Students who take the first two years of classes at The MiLL are taught the curriculum that was written by Dean Mattson. It is a pretty regimented program; Industry partners have helped design what they want students to learn, including WCA certification. According to the State of Colorado (and most states in the U.S.) Career Technical Education guidelines; two years is all a student needs to be a “program completer.” Students can continue to take classes at The MiLL for all four years of high school. If the first two years are so regimented, what do the other two years look like?

Third year students get a little more creativity in their project. Students build a six-drawer tool chest on stand and are able to build the tools to put in their tool chest. The chest itself is fairly standard; individuals are able to customize the stand by embellishing it on the CNC machines, changing the shape of the stretchers, or adding inlay work. All of their tool handles are turned in the MiLL’s Rikon and EasyWood Tools lathe shop and custom designed by each student.

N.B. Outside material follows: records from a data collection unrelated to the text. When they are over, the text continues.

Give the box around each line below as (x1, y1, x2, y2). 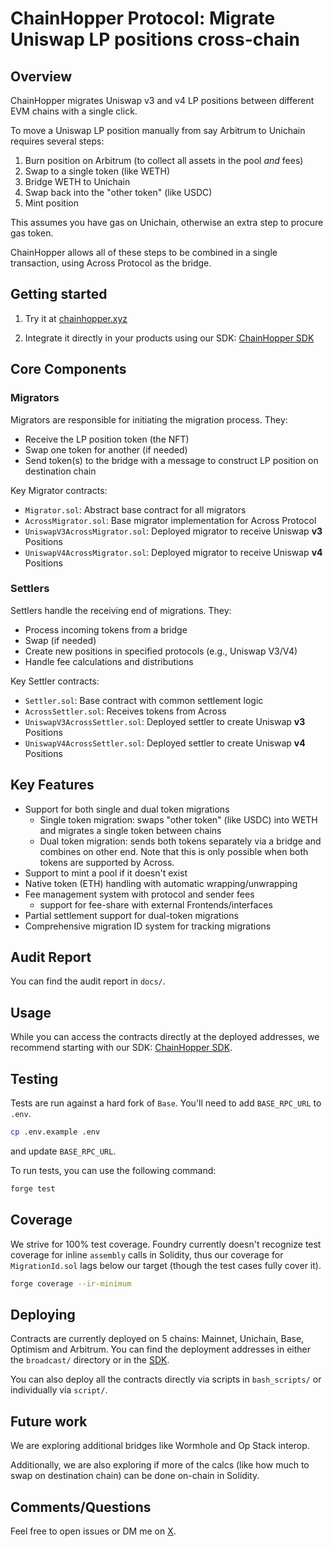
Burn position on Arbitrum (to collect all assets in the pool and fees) (24, 155, 304, 166)
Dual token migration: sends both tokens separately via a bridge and (39, 835, 322, 847)
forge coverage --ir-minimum (10, 1278, 132, 1289)
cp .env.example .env (10, 1127, 101, 1137)
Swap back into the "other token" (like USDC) (24, 187, 213, 198)
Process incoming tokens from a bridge (24, 623, 188, 636)
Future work (10, 1413, 88, 1430)
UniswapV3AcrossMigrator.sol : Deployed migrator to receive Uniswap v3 (24, 525, 323, 537)
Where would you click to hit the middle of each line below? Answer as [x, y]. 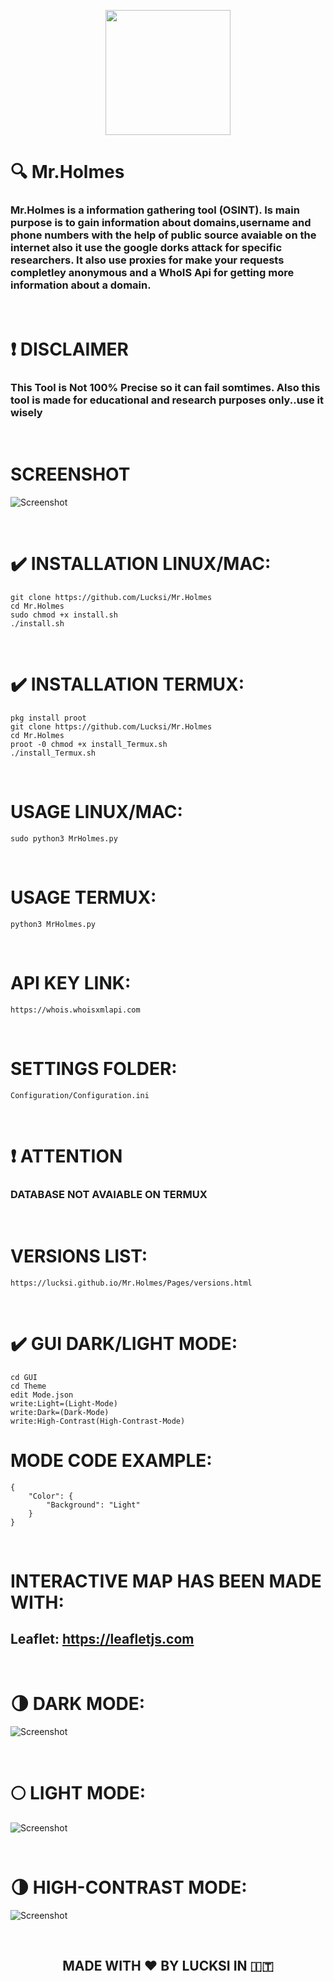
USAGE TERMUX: [83, 897]
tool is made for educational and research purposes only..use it [167, 400]
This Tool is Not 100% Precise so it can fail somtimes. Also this [165, 387]
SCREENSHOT [70, 474]
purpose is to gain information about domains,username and [161, 223]
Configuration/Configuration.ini [80, 1095]
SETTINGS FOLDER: [94, 1068]
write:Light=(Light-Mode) [64, 1403]
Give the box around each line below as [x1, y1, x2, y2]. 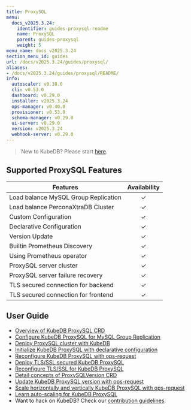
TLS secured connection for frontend [9, 290, 114, 299]
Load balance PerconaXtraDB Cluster [9, 203, 114, 211]
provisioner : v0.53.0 [11, 109, 66, 115]
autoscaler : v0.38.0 [11, 82, 63, 88]
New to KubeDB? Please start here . [20, 147, 108, 155]
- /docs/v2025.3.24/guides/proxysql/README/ [6, 70, 119, 76]
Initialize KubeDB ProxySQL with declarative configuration [14, 346, 158, 353]
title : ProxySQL [6, 8, 47, 15]
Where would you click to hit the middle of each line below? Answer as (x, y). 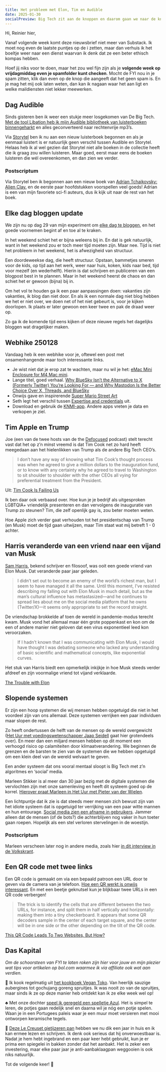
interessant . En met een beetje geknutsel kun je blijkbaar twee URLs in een (81, 889)
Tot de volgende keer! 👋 (29, 1064)
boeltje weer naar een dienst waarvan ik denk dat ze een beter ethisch (77, 53)
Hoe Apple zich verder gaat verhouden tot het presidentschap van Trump (80, 520)
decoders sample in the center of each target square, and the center (87, 920)
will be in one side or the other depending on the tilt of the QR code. (86, 925)
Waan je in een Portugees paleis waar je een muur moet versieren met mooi (82, 1013)
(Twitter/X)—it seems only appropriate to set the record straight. (83, 607)

During the students’ fourth year they almost exclusively work on the high technology equipment in the program. Industry partner Stiles Machinery placed a Weeke Vantech 480, Weeke Optimat ABD 050, and a Brandt edgebander at the MiLL. The advanced students have been dedicated to the MiLL and made the decision to take classes all four years; these students get freedom in a structured environment. This year one of the biggest projects the advanced students at The MiLL get to be a part of is building an entire house.

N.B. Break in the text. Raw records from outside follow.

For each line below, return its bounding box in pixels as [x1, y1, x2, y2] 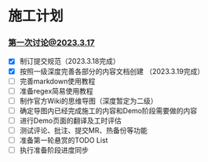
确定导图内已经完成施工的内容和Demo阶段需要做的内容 [19, 105, 198, 115]
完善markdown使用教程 [19, 76, 96, 86]
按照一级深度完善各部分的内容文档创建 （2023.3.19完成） [19, 66, 205, 75]
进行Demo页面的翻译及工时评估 [19, 116, 122, 125]
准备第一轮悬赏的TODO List [19, 135, 108, 145]
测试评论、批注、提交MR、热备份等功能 [19, 125, 148, 134]
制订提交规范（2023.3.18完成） [19, 57, 120, 66]
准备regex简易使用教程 [19, 86, 94, 95]
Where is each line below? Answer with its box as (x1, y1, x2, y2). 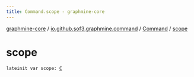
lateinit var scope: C (6, 65, 62, 71)
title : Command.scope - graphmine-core (6, 8, 105, 15)
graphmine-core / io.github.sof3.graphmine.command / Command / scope (6, 25, 188, 32)
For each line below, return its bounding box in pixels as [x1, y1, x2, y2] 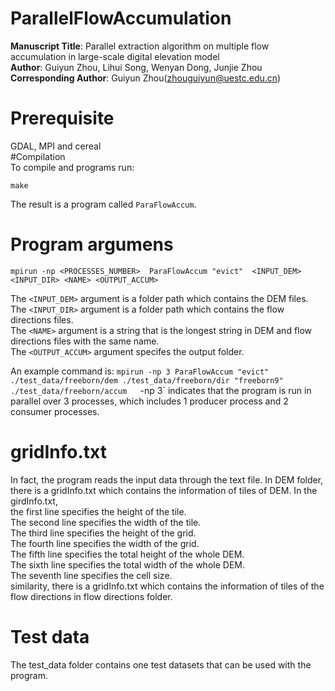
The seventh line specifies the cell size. [10, 569, 173, 581]
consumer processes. [10, 405, 100, 417]
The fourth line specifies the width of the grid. [10, 537, 200, 549]
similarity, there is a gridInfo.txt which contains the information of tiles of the [10, 580, 325, 592]
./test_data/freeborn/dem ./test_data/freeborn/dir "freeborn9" [10, 375, 284, 386]
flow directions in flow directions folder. [10, 590, 173, 602]
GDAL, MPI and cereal [10, 140, 102, 152]
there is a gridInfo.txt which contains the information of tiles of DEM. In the [10, 484, 318, 496]
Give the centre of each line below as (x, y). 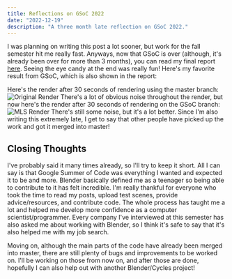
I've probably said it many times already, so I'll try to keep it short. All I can (114, 165)
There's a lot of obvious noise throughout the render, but (141, 97)
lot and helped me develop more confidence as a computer (92, 210)
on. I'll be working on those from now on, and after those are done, (103, 261)
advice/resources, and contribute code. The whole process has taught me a (116, 202)
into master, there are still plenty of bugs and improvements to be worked (113, 253)
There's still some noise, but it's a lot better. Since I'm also (134, 112)
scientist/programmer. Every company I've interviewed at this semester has (116, 218)
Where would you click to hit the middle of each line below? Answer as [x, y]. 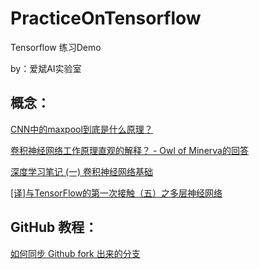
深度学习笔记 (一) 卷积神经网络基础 [82, 171]
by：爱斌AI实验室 [46, 68]
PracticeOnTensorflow [106, 18]
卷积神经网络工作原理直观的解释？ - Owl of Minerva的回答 [129, 150]
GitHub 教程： [54, 227]
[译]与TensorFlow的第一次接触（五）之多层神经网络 [116, 193]
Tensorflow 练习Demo [56, 47]
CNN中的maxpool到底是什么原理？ [81, 129]
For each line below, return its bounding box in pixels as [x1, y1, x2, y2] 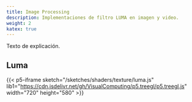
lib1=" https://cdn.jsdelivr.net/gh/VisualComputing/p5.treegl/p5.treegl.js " [6, 83, 188, 90]
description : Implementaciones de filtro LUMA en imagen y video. [6, 15, 179, 21]
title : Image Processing [6, 8, 70, 15]
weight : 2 [6, 20, 32, 26]
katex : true [6, 25, 37, 32]
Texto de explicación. [6, 42, 61, 50]
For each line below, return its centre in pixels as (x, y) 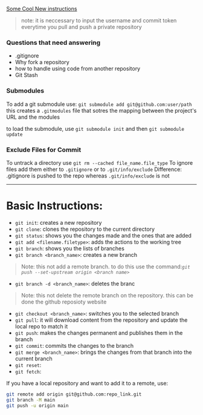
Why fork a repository (42, 62)
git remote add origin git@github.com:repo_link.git (74, 394)
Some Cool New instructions (42, 9)
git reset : (28, 365)
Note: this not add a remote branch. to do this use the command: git (105, 267)
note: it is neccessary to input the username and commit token (99, 20)
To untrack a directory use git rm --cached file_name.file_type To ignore (100, 162)
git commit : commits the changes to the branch (74, 345)
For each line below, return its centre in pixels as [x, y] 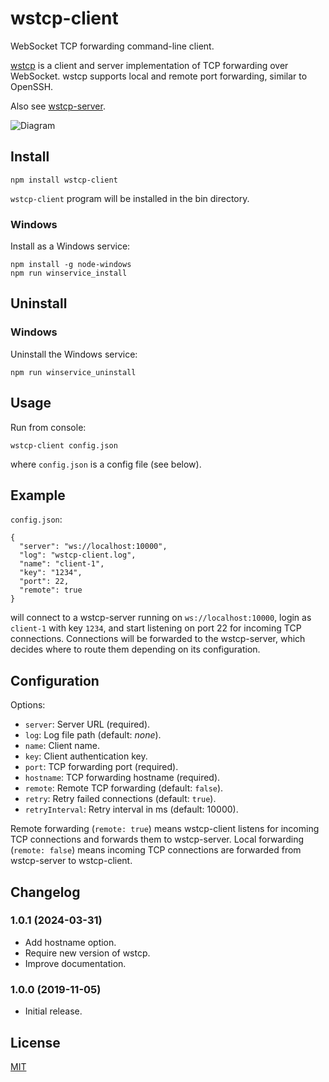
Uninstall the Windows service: [74, 354]
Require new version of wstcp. [87, 953]
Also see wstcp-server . [58, 106]
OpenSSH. [32, 86]
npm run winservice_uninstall [73, 372]
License [35, 1042]
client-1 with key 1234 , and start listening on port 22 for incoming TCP [156, 628]
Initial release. [53, 1011]
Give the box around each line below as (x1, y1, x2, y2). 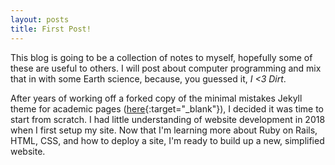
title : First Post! (10, 24, 92, 34)
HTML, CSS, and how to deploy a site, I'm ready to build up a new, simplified (10, 134, 325, 146)
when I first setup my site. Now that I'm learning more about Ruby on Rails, (10, 124, 318, 136)
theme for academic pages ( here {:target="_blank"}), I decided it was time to (10, 102, 324, 115)
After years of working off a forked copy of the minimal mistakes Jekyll (10, 92, 303, 104)
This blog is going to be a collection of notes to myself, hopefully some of (10, 51, 313, 63)
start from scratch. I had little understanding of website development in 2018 (10, 113, 326, 125)
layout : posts (10, 14, 70, 25)
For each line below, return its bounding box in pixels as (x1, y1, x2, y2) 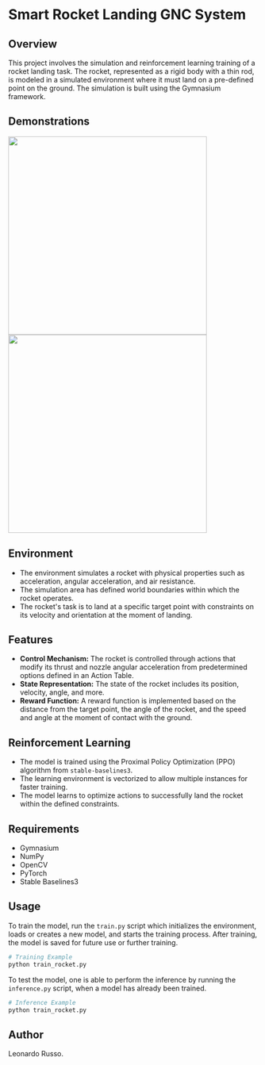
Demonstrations (8, 115, 90, 128)
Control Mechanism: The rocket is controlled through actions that (19, 654, 236, 664)
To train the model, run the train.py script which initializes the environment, (8, 921, 256, 930)
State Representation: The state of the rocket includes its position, (19, 680, 240, 689)
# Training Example (8, 953, 73, 961)
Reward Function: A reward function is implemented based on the (19, 696, 236, 706)
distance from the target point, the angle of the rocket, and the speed (19, 704, 247, 714)
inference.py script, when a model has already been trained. (8, 983, 207, 993)

MiLL construction students along with industry professionals are framing the house, running the electrical, plumbing and HVAC for the house. MiLL cabinet manufacturing students are designing, building, and installing the cabinetry and trim work for the house.

Cabinet manufacturing students, along with their instructor Patrick White, are responsible for reading the drawings, designing the kitchen, bathroom, built-in cabinets and milling all of trim work. All of the design work is being done with another MiLL industry partner, Cabinet Vision software. The kitchen for the house has a couple of angled half-walls and the ceiling is vaulted, creating design challenges and opportunities for students to problem solve issues as they arise.

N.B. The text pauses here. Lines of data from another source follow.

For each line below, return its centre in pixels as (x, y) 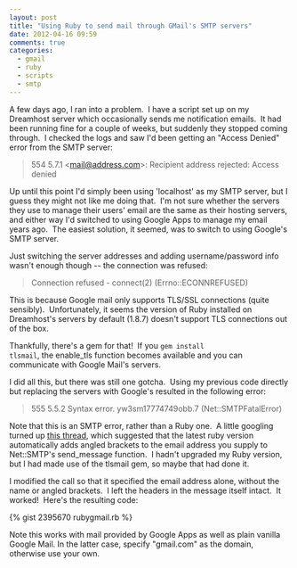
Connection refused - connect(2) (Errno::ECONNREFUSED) (140, 283)
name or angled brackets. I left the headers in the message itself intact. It (145, 490)
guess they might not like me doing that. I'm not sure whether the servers (144, 201)
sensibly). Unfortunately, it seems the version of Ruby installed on (131, 309)
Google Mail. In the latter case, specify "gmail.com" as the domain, (132, 544)
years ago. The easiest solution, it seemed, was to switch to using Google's (148, 229)
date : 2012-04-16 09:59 (53, 34)
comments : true (37, 42)
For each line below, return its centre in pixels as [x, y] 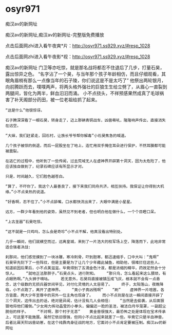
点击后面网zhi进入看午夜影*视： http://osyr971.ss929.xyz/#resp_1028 [78, 57]
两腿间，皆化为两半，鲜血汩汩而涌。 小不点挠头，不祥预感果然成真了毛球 [82, 93]
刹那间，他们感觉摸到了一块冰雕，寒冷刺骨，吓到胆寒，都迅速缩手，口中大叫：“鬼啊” [82, 257]
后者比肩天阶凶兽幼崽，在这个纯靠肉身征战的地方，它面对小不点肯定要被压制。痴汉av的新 [86, 322]
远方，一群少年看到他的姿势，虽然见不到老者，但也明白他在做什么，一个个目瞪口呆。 [82, 212]
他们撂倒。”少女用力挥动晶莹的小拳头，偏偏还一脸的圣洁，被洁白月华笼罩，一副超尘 [91, 306]
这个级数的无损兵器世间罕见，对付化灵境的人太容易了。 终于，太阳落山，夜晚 [86, 284]
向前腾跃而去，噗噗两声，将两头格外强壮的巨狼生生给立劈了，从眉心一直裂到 [86, 87]
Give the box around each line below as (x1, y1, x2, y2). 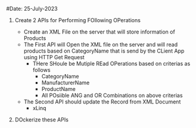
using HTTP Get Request (23, 54, 85, 60)
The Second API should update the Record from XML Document (23, 98, 181, 105)
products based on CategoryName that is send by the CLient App (23, 47, 185, 54)
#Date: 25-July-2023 (6, 5, 58, 12)
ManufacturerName (41, 79, 90, 86)
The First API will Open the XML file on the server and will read (23, 41, 178, 48)
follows (32, 66, 51, 74)
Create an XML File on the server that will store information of (23, 28, 176, 35)
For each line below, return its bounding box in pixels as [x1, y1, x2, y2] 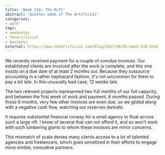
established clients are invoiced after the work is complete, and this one [5, 63, 153, 69]
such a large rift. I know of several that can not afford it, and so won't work [5, 119, 158, 125]
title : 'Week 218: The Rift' [5, 7, 66, 12]
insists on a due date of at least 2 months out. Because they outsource [5, 68, 150, 74]
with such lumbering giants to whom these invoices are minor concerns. [5, 124, 153, 130]
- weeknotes [5, 30, 30, 35]
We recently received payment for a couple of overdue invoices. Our [5, 57, 146, 63]
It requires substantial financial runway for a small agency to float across [5, 113, 154, 119]
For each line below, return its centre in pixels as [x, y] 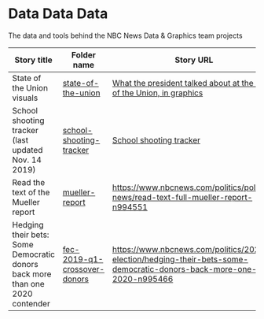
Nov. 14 [27, 160]
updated [27, 150]
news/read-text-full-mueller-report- [182, 197]
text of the [31, 192]
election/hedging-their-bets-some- [180, 259]
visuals [25, 98]
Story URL [194, 60]
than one [28, 284]

The sheet goods cut list will be exported and cut on the Vantech 480. The Optimat ABD 050 will be doing the job of drilling and doweling the horizontal cabinet parts. Solid wood cut lists will be taken care of in the manufacturing lab for face frames, crown molding and trim. Face frames will be assembled with pocket-holes, using the Kreg DK1100 FP. Door rails and stiles will be milled with a Unique door machine. All of the soft close door and drawer hardware has been donated by Blum USA.

Remaining supply costs for the first MiLL House have been generously taken care of by the Colorado Springs Home Builders Association through a slight upcharge in permit fees. Contractors have a choice to “round up” their permit fees with the balance going to “The MiLL House build.” The first house will be sold and the proceeds from the sale will be used to build next year’s house, creating a sustainable project for students to build year after year.

Patrick White, MiLL CNC instructor, will guide the students installing all the cabinetry and trim work in the home. White has worked in the industry most of his working life, first at a lumberyard and then later on the manufacturing floor and as an engineer for several cabinet companies on the east coast. Currently, White owns and operates Woodwork Concepts, specializing in CAD drawings for projects all over the country.

Instructor Mike Landis is leading the advanced construction classes at The MiLL. His students are currently framing the exterior walls of the house. During the summer build program, students laid the floor joists and sub-floor in the MiLL parking lot on elevated cribbing.  Second year Construction classes, lead by instructor Brandon Martinez, will be running the plumbing and electrical systems for the house as part of their pre-apprenticeship training. Several local companies have pledged products and services toward building the first MiLL house.

Instructors anticipate this project being a great experience, all of the students will be able to see a house built from the ground up, in one school year. Not many high school students can add that to a resume.